Hegde Shalini G, Devi Sarita, Pasanna Roshni M, Padashetty Chetan, Shubha Attibele Mahadevaiah, Mukhopadhyay Arpita, Kurpad Anura V
Department of Paediatric Surgery, Bengaluru, Karnataka, India.
Department of Division of Nutrition, St. John's Research Institute, Bengaluru, Karnataka, India.
J Indian Assoc Pediatr Surg. 2024 Jan-Feb;29(1):6-12. doi: 10.4103/jiaps.jiaps_134_23. Epub 2024 Jan 12.
Hirschsprung disease (HSCR) is a congenital disorder of unknown etiology affecting the enteric nervous system (ENS). Since the early gestational development of the ENS is dependent on the prenatal maternal metabolic environment, the objective of this pilot study was to explore the role of specific maternal plasma metabolites in the etiology of HSCR.

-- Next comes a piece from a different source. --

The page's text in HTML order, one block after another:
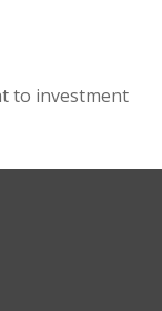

In this cross-sectional study, postnatal (as a surrogate for prenatal) plasma samples were obtained from mothers of children diagnosed with HSCR ( = 7) and age-matched mothers of normal children ( = 6). The plasma metabolome was analyzed by ultra-high-pressure liquid chromatography and mass spectrometry. Metabolites were identified by mzCloud using Compound Discoverer software. Using an untargeted metabolomics workflow, metabolites with case versus control group differences were identified.

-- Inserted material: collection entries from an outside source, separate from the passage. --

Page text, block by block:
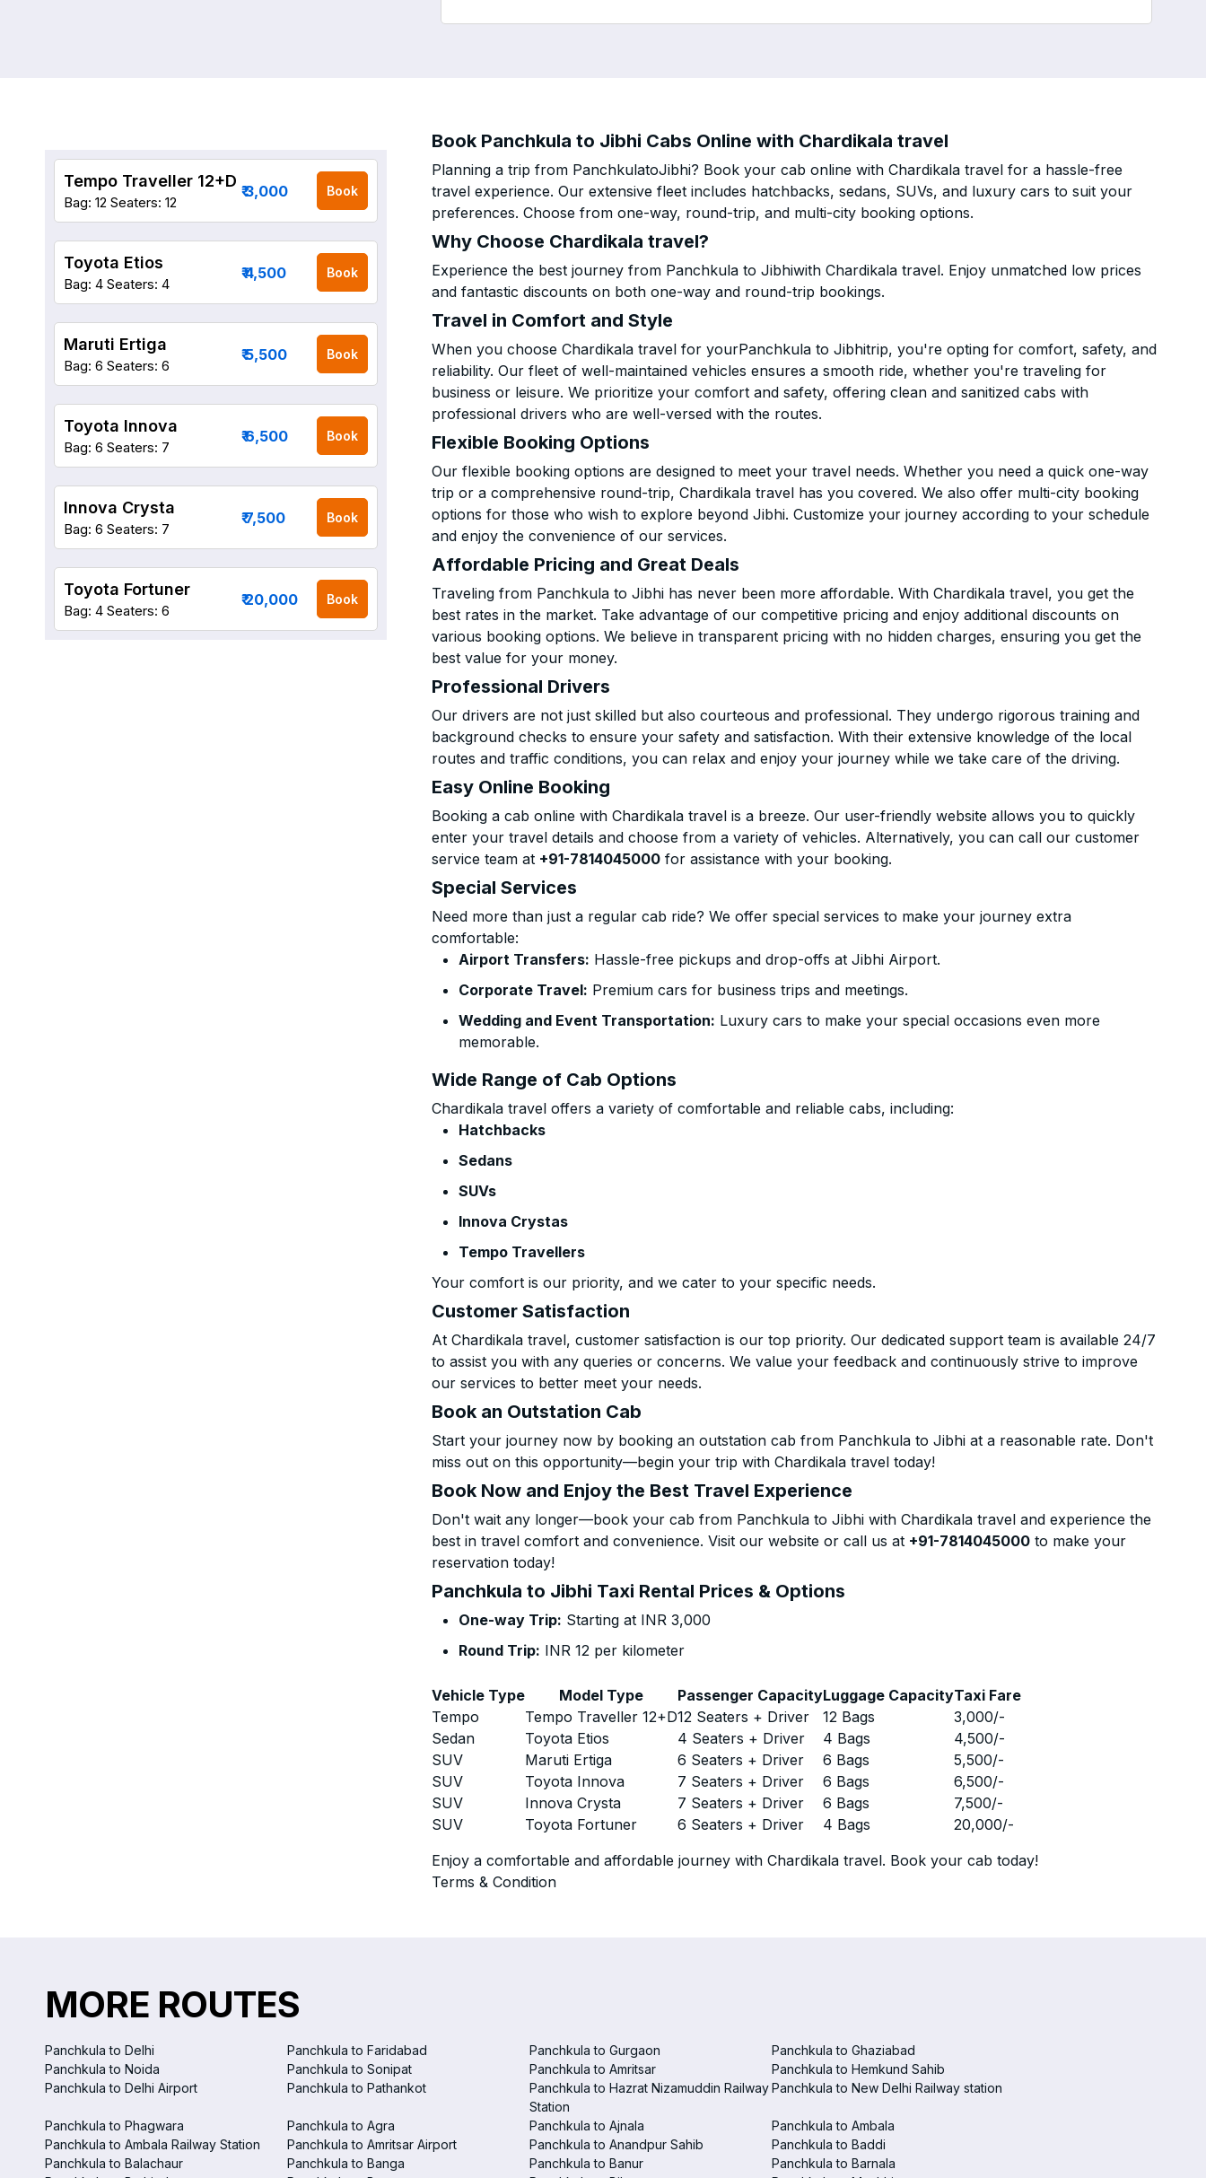
Book Panchkula to Jibhi Cabs Online with Chardikala travel
Planning a trip from PanchkulatoJibhi? Book your cab online with Chardikala travel for a hassle-free
travel experience. Our extensive fleet includes hatchbacks, sedans, SUVs, and luxury cars to suit your
preferences. Choose from one-way, round-trip, and multi-city booking options.
Why Choose Chardikala travel?
Experience the best journey from Panchkula to Jibhiwith Chardikala travel. Enjoy unmatched low prices
and fantastic discounts on both one-way and round-trip bookings.
Travel in Comfort and Style
When you choose Chardikala travel for yourPanchkula to Jibhitrip, you're opting for comfort, safety, and
reliability. Our fleet of well-maintained vehicles ensures a smooth ride, whether you're traveling for
business or leisure. We prioritize your comfort and safety, offering clean and sanitized cabs with
professional drivers who are well-versed with the routes.
Flexible Booking Options
Our flexible booking options are designed to meet your travel needs. Whether you need a quick one-way
trip or a comprehensive round-trip, Chardikala travel has you covered. We also offer multi-city booking
options for those who wish to explore beyond Jibhi. Customize your journey according to your schedule
and enjoy the convenience of our services.
Affordable Pricing and Great Deals
Traveling from Panchkula to Jibhi has never been more affordable. With Chardikala travel, you get the
best rates in the market. Take advantage of our competitive pricing and enjoy additional discounts on
various booking options. We believe in transparent pricing with no hidden charges, ensuring you get the
best value for your money.
Professional Drivers
Our drivers are not just skilled but also courteous and professional. They undergo rigorous training and
background checks to ensure your safety and satisfaction. With their extensive knowledge of the local
routes and traffic conditions, you can relax and enjoy your journey while we take care of the driving.
Easy Online Booking
Booking a cab online with Chardikala travel is a breeze. Our user-friendly website allows you to quickly
enter your travel details and choose from a variety of vehicles. Alternatively, you can call our customer
service team at +91-7814045000 for assistance with your booking.
Special Services
Need more than just a regular cab ride? We offer special services to make your journey extra
comfortable:
Airport Transfers: Hassle-free pickups and drop-offs at Jibhi Airport.
Corporate Travel: Premium cars for business trips and meetings.
Wedding and Event Transportation: Luxury cars to make your special occasions even more
memorable.
Wide Range of Cab Options
Chardikala travel offers a variety of comfortable and reliable cabs, including:
Hatchbacks
Sedans
SUVs
Innova Crystas
Tempo Travellers
Your comfort is our priority, and we cater to your specific needs.
Customer Satisfaction
At Chardikala travel, customer satisfaction is our top priority. Our dedicated support team is available 24/7
to assist you with any queries or concerns. We value your feedback and continuously strive to improve
our services to better meet your needs.
Book an Outstation Cab
Start your journey now by booking an outstation cab from Panchkula to Jibhi at a reasonable rate. Don't
miss out on this opportunity—begin your trip with Chardikala travel today!
Book Now and Enjoy the Best Travel Experience
Don't wait any longer—book your cab from Panchkula to Jibhi with Chardikala travel and experience the
best in travel comfort and convenience. Visit our website or call us at +91-7814045000 to make your
reservation today!
Panchkula to Jibhi Taxi Rental Prices & Options
One-way Trip: Starting at INR 3,000
Round Trip: INR 12 per kilometer
Vehicle Type Model Type Passenger CapacityLuggage CapacityTaxi Fare
Tempo
Tempo Traveller 12+D12 Seaters + Driver 12 Bags 3,000/-
Sedan
Toyota Etios 4 Seaters + Driver 4 Bags 4,500/-
SUV
Maruti Ertiga 6 Seaters + Driver 6 Bags 5,500/-
SUV
Toyota Innova 7 Seaters + Driver 6 Bags 6,500/-
SUV
Innova Crysta 7 Seaters + Driver 6 Bags 7,500/-
SUV
Toyota Fortuner 6 Seaters + Driver 4 Bags 20,000/-
Enjoy a comfortable and affordable journey with Chardikala travel. Book your cab today!
Terms & Condition
Tempo Traveller 12+D
Bag: 12 Seaters: 12
₹ 3,000 Book
Toyota Etios
Bag: 4 Seaters: 4
₹ 4,500 Book
Maruti Ertiga
Bag: 6 Seaters: 6
₹ 5,500 Book
Toyota Innova
Bag: 6 Seaters: 7
₹ 6,500 Book
Innova Crysta
Bag: 6 Seaters: 7
₹ 7,500 Book
Toyota Fortuner
Bag: 4 Seaters: 6
₹ 20,000 Book
MORE ROUTES
Panchkula to Delhi Panchkula to Faridabad Panchkula to Gurgaon
Panchkula to Ghaziabad
Panchkula to Noida
Panchkula to Sonipat Panchkula to Amritsar
Panchkula to Hemkund Sahib
Panchkula to Delhi Airport
Panchkula to Pathankot
Panchkula to Hazrat Nizamuddin Railway
Station
Panchkula to New Delhi Railway station
Panchkula to Phagwara Panchkula to Agra Panchkula to Ajnala
Panchkula to Ambala
Panchkula to Ambala Railway Station
Panchkula to Amritsar Airport Panchkula to Anandpur Sahib
Panchkula to Baddi
Panchkula to Balachaur
Panchkula to Banga Panchkula to Banur
Panchkula to Barnala

A total of 268 unique plasma metabolites were identified and annotated in maternal plasma. Of these, 57 were significantly different between case and control groups ( < 0.05, -test). Using a false discovery rate corrected cutoff of 10% to adjust for multiple comparisons, 19 metabolites were significantly different in HSCR cases, including carnitines, medium-chain fatty acids, and glutamic acid. Pathways affected were for amino acid and lipid metabolism.
Disordered prenatal metabolic pathways may be involved in the etiopathogenesis of HSCR in the developing fetus. This is the first study to assess maternal plasma metabolomics in HSCR.

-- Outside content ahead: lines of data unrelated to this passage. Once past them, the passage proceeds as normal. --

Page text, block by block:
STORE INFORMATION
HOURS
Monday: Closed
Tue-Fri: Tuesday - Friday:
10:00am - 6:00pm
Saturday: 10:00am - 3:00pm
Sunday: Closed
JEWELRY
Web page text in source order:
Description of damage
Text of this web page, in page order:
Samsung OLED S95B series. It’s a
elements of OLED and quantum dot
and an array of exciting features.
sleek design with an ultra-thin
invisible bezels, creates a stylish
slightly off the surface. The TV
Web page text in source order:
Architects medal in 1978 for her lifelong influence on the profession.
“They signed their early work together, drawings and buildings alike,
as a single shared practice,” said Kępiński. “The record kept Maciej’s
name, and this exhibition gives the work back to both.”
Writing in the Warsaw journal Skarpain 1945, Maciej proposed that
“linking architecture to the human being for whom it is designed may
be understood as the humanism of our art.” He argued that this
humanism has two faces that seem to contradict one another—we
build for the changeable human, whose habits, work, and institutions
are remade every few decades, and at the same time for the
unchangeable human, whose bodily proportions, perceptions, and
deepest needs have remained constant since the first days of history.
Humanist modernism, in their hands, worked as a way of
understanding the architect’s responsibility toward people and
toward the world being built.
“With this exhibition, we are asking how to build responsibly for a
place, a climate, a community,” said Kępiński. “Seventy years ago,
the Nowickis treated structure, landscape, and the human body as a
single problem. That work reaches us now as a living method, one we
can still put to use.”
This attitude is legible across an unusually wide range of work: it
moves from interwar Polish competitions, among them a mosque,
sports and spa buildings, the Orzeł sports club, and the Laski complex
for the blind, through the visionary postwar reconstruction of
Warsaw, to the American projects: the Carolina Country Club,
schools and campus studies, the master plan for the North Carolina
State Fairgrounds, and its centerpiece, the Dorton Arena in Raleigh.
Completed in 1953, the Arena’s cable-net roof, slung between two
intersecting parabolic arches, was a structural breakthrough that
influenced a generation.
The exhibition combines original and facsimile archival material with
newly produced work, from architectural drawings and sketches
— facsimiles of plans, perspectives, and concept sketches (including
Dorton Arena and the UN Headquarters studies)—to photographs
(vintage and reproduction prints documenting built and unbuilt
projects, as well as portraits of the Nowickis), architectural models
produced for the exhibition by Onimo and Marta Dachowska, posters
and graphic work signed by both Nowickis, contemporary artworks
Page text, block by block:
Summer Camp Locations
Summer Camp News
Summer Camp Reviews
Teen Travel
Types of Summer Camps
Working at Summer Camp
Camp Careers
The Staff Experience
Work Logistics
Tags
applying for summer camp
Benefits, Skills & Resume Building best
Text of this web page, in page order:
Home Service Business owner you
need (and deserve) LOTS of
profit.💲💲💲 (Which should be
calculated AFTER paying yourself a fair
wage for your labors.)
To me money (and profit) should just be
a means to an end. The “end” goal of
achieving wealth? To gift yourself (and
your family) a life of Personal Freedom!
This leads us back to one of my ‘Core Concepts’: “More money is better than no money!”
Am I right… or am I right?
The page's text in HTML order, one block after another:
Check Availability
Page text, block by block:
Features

先天性巨结肠症(HSCR)是一种病因不明的先天性疾病,会影响肠神经系统(ENS)。由于肠神经系统的早期妊娠发育依赖于产前母体代谢环境,本初步研究的目的是探讨特定母体血浆代谢物在先天性巨结肠症病因中的作用。
在这项横断面研究中,从诊断为先天性巨结肠症的儿童的母亲(n = 7)和年龄匹配的正常儿童的母亲(n = 6)中获取产后(作为产前的替代)血浆样本。通过超高压液相色谱和质谱分析血浆代谢组。使用Compound Discoverer软件通过mzCloud鉴定代谢物。采用非靶向代谢组学工作流程,鉴定病例组与对照组之间存在差异的代谢物。
在母体血浆中总共鉴定并注释了268种独特的血浆代谢物。其中,病例组和对照组之间有57种存在显著差异(P < 0.05,t检验)。使用10%的错误发现率校正临界值来调整多重比较,19种代谢物在先天性巨结肠症病例中存在显著差异,包括肉碱、中链脂肪酸和谷氨酸。受影响的途径涉及氨基酸和脂质代谢。
产前代谢途径紊乱可能参与发育中胎儿先天性巨结肠症的发病机制。这是第一项评估先天性巨结肠症母体血浆代谢组学的研究。